» **The problem**: Each entry in the listing below should be returned precisely as it is.

» **Input data**:
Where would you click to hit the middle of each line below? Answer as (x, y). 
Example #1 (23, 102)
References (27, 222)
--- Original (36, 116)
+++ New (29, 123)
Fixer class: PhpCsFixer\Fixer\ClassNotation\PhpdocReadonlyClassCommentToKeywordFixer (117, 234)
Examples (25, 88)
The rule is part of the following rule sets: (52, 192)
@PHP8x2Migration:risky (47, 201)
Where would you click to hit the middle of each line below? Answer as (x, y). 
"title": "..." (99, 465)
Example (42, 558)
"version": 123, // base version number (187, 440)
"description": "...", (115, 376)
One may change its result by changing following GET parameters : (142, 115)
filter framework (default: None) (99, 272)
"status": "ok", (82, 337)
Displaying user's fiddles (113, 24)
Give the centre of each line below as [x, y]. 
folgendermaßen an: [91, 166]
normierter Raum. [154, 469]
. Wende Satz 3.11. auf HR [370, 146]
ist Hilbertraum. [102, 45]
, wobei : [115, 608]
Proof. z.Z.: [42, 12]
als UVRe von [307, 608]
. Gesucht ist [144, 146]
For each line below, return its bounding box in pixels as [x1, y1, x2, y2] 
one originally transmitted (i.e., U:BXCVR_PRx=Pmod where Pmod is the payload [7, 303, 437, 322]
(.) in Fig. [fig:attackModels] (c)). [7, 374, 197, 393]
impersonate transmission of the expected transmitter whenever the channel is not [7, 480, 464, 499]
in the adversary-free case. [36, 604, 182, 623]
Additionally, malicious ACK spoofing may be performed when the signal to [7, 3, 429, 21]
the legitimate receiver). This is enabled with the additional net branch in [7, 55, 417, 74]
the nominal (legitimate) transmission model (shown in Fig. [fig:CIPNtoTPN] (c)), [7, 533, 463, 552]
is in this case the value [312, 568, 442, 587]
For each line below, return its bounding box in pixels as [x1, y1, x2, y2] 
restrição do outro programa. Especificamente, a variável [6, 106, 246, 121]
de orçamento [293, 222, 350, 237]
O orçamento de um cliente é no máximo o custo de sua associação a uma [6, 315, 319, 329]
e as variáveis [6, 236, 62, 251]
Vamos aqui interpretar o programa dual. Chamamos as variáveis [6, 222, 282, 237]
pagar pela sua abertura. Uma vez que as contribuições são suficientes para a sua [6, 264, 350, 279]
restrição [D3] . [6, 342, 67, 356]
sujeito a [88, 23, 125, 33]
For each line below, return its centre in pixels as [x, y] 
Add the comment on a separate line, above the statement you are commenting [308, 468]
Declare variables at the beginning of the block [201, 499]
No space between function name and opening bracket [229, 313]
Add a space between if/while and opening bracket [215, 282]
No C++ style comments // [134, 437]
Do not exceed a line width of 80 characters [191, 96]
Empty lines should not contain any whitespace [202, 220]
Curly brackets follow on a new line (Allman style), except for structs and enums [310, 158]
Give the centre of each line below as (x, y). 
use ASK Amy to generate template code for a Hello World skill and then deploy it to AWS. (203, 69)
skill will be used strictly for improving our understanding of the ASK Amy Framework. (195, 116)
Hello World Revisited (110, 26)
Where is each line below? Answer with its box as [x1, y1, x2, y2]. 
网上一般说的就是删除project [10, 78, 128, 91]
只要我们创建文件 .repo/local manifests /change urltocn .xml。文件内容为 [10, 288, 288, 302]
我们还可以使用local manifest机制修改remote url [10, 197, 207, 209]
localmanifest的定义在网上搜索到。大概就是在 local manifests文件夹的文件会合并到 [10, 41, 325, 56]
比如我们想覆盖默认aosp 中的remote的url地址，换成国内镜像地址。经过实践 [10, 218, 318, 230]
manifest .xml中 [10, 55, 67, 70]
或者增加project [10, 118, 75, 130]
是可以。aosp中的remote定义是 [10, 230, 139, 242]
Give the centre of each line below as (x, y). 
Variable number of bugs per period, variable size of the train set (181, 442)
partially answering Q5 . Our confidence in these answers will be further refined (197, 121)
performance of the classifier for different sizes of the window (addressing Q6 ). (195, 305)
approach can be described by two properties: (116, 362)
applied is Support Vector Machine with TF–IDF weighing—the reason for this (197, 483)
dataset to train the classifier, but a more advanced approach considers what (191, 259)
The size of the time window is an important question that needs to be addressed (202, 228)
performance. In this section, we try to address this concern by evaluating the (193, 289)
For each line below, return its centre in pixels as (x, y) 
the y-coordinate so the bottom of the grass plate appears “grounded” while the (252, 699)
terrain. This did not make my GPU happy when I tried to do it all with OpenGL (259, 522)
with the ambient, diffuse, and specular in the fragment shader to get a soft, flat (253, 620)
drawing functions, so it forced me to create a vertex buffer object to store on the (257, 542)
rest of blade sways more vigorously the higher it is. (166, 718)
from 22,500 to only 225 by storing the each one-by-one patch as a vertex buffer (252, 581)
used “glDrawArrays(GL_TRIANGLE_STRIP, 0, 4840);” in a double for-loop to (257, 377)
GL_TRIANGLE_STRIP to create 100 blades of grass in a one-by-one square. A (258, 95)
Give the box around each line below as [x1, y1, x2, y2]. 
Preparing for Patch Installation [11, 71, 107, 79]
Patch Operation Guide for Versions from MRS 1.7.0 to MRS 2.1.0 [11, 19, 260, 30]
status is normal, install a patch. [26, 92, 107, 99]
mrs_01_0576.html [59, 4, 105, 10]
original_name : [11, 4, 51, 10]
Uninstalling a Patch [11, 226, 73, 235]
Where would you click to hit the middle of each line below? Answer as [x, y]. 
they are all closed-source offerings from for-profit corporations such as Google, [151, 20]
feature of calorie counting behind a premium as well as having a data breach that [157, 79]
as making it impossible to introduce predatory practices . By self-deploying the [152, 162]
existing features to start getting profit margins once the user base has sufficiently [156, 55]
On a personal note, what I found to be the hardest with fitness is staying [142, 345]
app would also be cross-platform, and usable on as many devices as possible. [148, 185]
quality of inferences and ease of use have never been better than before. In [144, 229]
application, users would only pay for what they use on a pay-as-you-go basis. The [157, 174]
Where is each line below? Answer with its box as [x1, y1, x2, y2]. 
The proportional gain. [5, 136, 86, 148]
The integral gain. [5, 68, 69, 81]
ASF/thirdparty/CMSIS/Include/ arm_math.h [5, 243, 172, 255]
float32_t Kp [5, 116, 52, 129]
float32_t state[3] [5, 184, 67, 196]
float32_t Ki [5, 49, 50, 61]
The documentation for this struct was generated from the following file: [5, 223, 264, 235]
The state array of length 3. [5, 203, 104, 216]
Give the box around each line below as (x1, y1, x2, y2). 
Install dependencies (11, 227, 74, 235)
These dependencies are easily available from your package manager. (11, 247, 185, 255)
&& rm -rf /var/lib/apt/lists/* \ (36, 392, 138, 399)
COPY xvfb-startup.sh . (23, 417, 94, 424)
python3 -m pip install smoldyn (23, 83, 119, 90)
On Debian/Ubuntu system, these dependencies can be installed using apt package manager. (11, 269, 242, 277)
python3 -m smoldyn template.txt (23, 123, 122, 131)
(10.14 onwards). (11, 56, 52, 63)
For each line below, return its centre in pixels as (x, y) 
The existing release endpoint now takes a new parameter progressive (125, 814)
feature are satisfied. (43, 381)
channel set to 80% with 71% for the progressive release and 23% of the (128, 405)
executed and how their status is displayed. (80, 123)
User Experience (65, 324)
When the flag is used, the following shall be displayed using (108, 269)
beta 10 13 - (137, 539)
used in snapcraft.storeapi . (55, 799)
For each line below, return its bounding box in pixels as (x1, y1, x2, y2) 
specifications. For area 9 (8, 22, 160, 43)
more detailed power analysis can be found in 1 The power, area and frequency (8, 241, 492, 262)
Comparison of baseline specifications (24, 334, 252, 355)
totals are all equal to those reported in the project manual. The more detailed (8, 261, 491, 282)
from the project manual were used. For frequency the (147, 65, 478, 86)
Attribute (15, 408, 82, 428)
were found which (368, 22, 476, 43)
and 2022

» **Written answer**:
Where would you click to hit the middle of each line below? Answer as (x, y). 
Example #1 (23, 102)
References (27, 222)
--- Original (36, 116)
+++ New (29, 123)
Fixer class: PhpCsFixer\Fixer\ClassNotation\PhpdocReadonlyClassCommentToKeywordFixer (117, 234)
Examples (25, 88)
The rule is part of the following rule sets: (52, 192)
@PHP8x2Migration:risky (47, 201)
Where would you click to hit the middle of each line below? Answer as (x, y). 
"title": "..." (99, 465)
Example (42, 558)
"version": 123, // base version number (187, 440)
"description": "...", (115, 376)
One may change its result by changing following GET parameters : (142, 115)
filter framework (default: None) (99, 272)
"status": "ok", (82, 337)
Displaying user's fiddles (113, 24)
Give the centre of each line below as [x, y]. 
folgendermaßen an: [91, 166]
normierter Raum. [154, 469]
. Wende Satz 3.11. auf HR [370, 146]
ist Hilbertraum. [102, 45]
, wobei : [115, 608]
Proof. z.Z.: [42, 12]
als UVRe von [307, 608]
. Gesucht ist [144, 146]
For each line below, return its bounding box in pixels as [x1, y1, x2, y2] 
one originally transmitted (i.e., U:BXCVR_PRx=Pmod where Pmod is the payload [7, 303, 437, 322]
(.) in Fig. [fig:attackModels] (c)). [7, 374, 197, 393]
impersonate transmission of the expected transmitter whenever the channel is not [7, 480, 464, 499]
in the adversary-free case. [36, 604, 182, 623]
Additionally, malicious ACK spoofing may be performed when the signal to [7, 3, 429, 21]
the legitimate receiver). This is enabled with the additional net branch in [7, 55, 417, 74]
the nominal (legitimate) transmission model (shown in Fig. [fig:CIPNtoTPN] (c)), [7, 533, 463, 552]
is in this case the value [312, 568, 442, 587]
For each line below, return its bounding box in pixels as [x1, y1, x2, y2] 
restrição do outro programa. Especificamente, a variável [6, 106, 246, 121]
de orçamento [293, 222, 350, 237]
O orçamento de um cliente é no máximo o custo de sua associação a uma [6, 315, 319, 329]
e as variáveis [6, 236, 62, 251]
Vamos aqui interpretar o programa dual. Chamamos as variáveis [6, 222, 282, 237]
pagar pela sua abertura. Uma vez que as contribuições são suficientes para a sua [6, 264, 350, 279]
restrição [D3] . [6, 342, 67, 356]
sujeito a [88, 23, 125, 33]
For each line below, return its centre in pixels as [x, y] 
Add the comment on a separate line, above the statement you are commenting [308, 468]
Declare variables at the beginning of the block [201, 499]
No space between function name and opening bracket [229, 313]
Add a space between if/while and opening bracket [215, 282]
No C++ style comments // [134, 437]
Do not exceed a line width of 80 characters [191, 96]
Empty lines should not contain any whitespace [202, 220]
Curly brackets follow on a new line (Allman style), except for structs and enums [310, 158]
Give the centre of each line below as (x, y). 
use ASK Amy to generate template code for a Hello World skill and then deploy it to AWS. (203, 69)
skill will be used strictly for improving our understanding of the ASK Amy Framework. (195, 116)
Hello World Revisited (110, 26)
Where is each line below? Answer with its box as [x1, y1, x2, y2]. 
网上一般说的就是删除project [10, 78, 128, 91]
只要我们创建文件 .repo/local manifests /change urltocn .xml。文件内容为 [10, 288, 288, 302]
我们还可以使用local manifest机制修改remote url [10, 197, 207, 209]
localmanifest的定义在网上搜索到。大概就是在 local manifests文件夹的文件会合并到 [10, 41, 325, 56]
比如我们想覆盖默认aosp 中的remote的url地址，换成国内镜像地址。经过实践 [10, 218, 318, 230]
manifest .xml中 [10, 55, 67, 70]
或者增加project [10, 118, 75, 130]
是可以。aosp中的remote定义是 [10, 230, 139, 242]
Give the centre of each line below as (x, y). 
Variable number of bugs per period, variable size of the train set (181, 442)
partially answering Q5 . Our confidence in these answers will be further refined (197, 121)
performance of the classifier for different sizes of the window (addressing Q6 ). (195, 305)
approach can be described by two properties: (116, 362)
applied is Support Vector Machine with TF–IDF weighing—the reason for this (197, 483)
dataset to train the classifier, but a more advanced approach considers what (191, 259)
The size of the time window is an important question that needs to be addressed (202, 228)
performance. In this section, we try to address this concern by evaluating the (193, 289)
For each line below, return its centre in pixels as (x, y) 
the y-coordinate so the bottom of the grass plate appears “grounded” while the (252, 699)
terrain. This did not make my GPU happy when I tried to do it all with OpenGL (259, 522)
with the ambient, diffuse, and specular in the fragment shader to get a soft, flat (253, 620)
drawing functions, so it forced me to create a vertex buffer object to store on the (257, 542)
rest of blade sways more vigorously the higher it is. (166, 718)
from 22,500 to only 225 by storing the each one-by-one patch as a vertex buffer (252, 581)
used “glDrawArrays(GL_TRIANGLE_STRIP, 0, 4840);” in a double for-loop to (257, 377)
GL_TRIANGLE_STRIP to create 100 blades of grass in a one-by-one square. A (258, 95)
Give the box around each line below as [x1, y1, x2, y2]. 
Preparing for Patch Installation [11, 71, 107, 79]
Patch Operation Guide for Versions from MRS 1.7.0 to MRS 2.1.0 [11, 19, 260, 30]
status is normal, install a patch. [26, 92, 107, 99]
mrs_01_0576.html [59, 4, 105, 10]
original_name : [11, 4, 51, 10]
Uninstalling a Patch [11, 226, 73, 235]
Where would you click to hit the middle of each line below? Answer as [x, y]. 
they are all closed-source offerings from for-profit corporations such as Google, [151, 20]
feature of calorie counting behind a premium as well as having a data breach that [157, 79]
as making it impossible to introduce predatory practices . By self-deploying the [152, 162]
existing features to start getting profit margins once the user base has sufficiently [156, 55]
On a personal note, what I found to be the hardest with fitness is staying [142, 345]
app would also be cross-platform, and usable on as many devices as possible. [148, 185]
quality of inferences and ease of use have never been better than before. In [144, 229]
application, users would only pay for what they use on a pay-as-you-go basis. The [157, 174]
Where is each line below? Answer with its box as [x1, y1, x2, y2]. 
The proportional gain. [5, 136, 86, 148]
The integral gain. [5, 68, 69, 81]
ASF/thirdparty/CMSIS/Include/ arm_math.h [5, 243, 172, 255]
float32_t Kp [5, 116, 52, 129]
float32_t state[3] [5, 184, 67, 196]
float32_t Ki [5, 49, 50, 61]
The documentation for this struct was generated from the following file: [5, 223, 264, 235]
The state array of length 3. [5, 203, 104, 216]
Give the box around each line below as (x1, y1, x2, y2). 
Install dependencies (11, 227, 74, 235)
These dependencies are easily available from your package manager. (11, 247, 185, 255)
&& rm -rf /var/lib/apt/lists/* \ (36, 392, 138, 399)
COPY xvfb-startup.sh . (23, 417, 94, 424)
python3 -m pip install smoldyn (23, 83, 119, 90)
On Debian/Ubuntu system, these dependencies can be installed using apt package manager. (11, 269, 242, 277)
python3 -m smoldyn template.txt (23, 123, 122, 131)
(10.14 onwards). (11, 56, 52, 63)
For each line below, return its centre in pixels as (x, y) 
The existing release endpoint now takes a new parameter progressive (125, 814)
feature are satisfied. (43, 381)
channel set to 80% with 71% for the progressive release and 23% of the (128, 405)
executed and how their status is displayed. (80, 123)
User Experience (65, 324)
When the flag is used, the following shall be displayed using (108, 269)
beta 10 13 - (137, 539)
used in snapcraft.storeapi . (55, 799)
For each line below, return its bounding box in pixels as (x1, y1, x2, y2) 
specifications. For area 9 (8, 22, 160, 43)
more detailed power analysis can be found in 1 The power, area and frequency (8, 241, 492, 262)
Comparison of baseline specifications (24, 334, 252, 355)
totals are all equal to those reported in the project manual. The more detailed (8, 261, 491, 282)
from the project manual were used. For frequency the (147, 65, 478, 86)
Attribute (15, 408, 82, 428)
were found which (368, 22, 476, 43)
and 2022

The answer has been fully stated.